他话还没说完,清河王就猛地吐出一口血。江福海连忙躲开,下一瞬,尤静娴掀开帘子进来了。
江福海顾不得问她有没有听见最后那句话,只能先哆嗦着手指,叫尤静娴给清河王清理一番。
他自己则躲到外间了。
大概是顾忌江福海身份,方才尤静娴是自己一个人在外边候着的,如今也是她独自伺候玄清。
她产后的身子还有几分臃肿,但是已经非常熟练地拧帕子给玄清擦脸来了。
玄清舒服地眯上了眼睛:“静娴,早知道你这么好,我就应该早些娶你了。”
“也许你小时候得过天花,就是为我得的,不然你为何如今正在伺候我呢?”
尤静娴的声音亦是充满柔情,她话中似乎别有深意:“如今这样,也是不错的结局。妾身等江公公,已经等了许久了。”
“这和江公公有什么关系?”
尤静娴却不答话,她的帕子擦过了玄清的脸,渐渐往下移,擦到了玄清裸露的疮洞上,不经意间狠狠摩擦了上去。
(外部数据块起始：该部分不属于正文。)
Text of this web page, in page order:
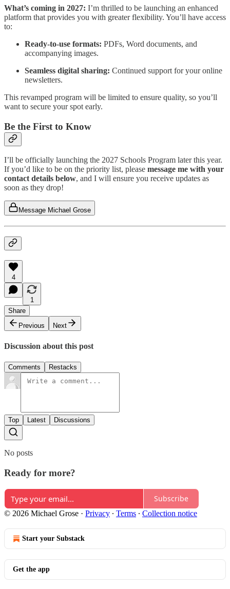
What’s coming in 2027: I’m thrilled to be launching an enhanced
platform that provides you with greater flexibility. You’ll have access
to:
Ready-to-use formats: PDFs, Word documents, and
accompanying images.
Seamless digital sharing: Continued support for your online
newsletters.
This revamped program will be limited to ensure quality, so you’ll
want to secure your spot early.
Be the First to Know
I’ll be officially launching the 2027 Schools Program later this year.
If you’d like to be on the priority list, please message me with your
contact details below, and I will ensure you receive updates as
soon as they drop!
Message Michael Grose
4
1
Share
Previous
Next
Discussion about this post
Comments Restacks
Top Latest Discussions
No posts
Ready for more?
Subscribe
© 2026 Michael Grose · Privacy ∙ Terms ∙ Collection notice
Start your Substack
Get the app

玄清吃痛,大呼一声,勉强平静过来说,“静娴,这些事你不擅长,还是叫丫头来做吧。”尤静娴毕竟是大家小姐,不惯于伺候人,偶尔弄会无意到伤处,玄清已经习惯了。
尤静娴正想说话,外边的江福海听见玄清的叫声,问了一句。
尤静娴将手中的帕子卷成筒状,塞到玄清嘴里,然后带了几分哭腔道:“我正在给王爷清身子,里面污秽,公公不要进来。”
江福海点点头,就算尤静娴不说,他原也是不打算进去的。一旁尤静娴的陪嫁侍女甚是机灵,请他到外间喝茶去了。
玄清被堵住了嘴,身上又没力气,他不住呜呜地求救,可是已经没有任何人能听见。
尤静娴端来滚烫的药,然后尽数洒在玄清的疮口上。未长好的创口就像用火烤了一般,而药汁的热气久久散不去,就像那火还在没完没了地烧燎。
看着他因为痛苦而扭曲的神情,看着他想叫却叫不出的样子,尤静娴才温柔地说:“王爷,舒服吗?”
“你和甄氏在一起的时候,是不是也这样舒服?”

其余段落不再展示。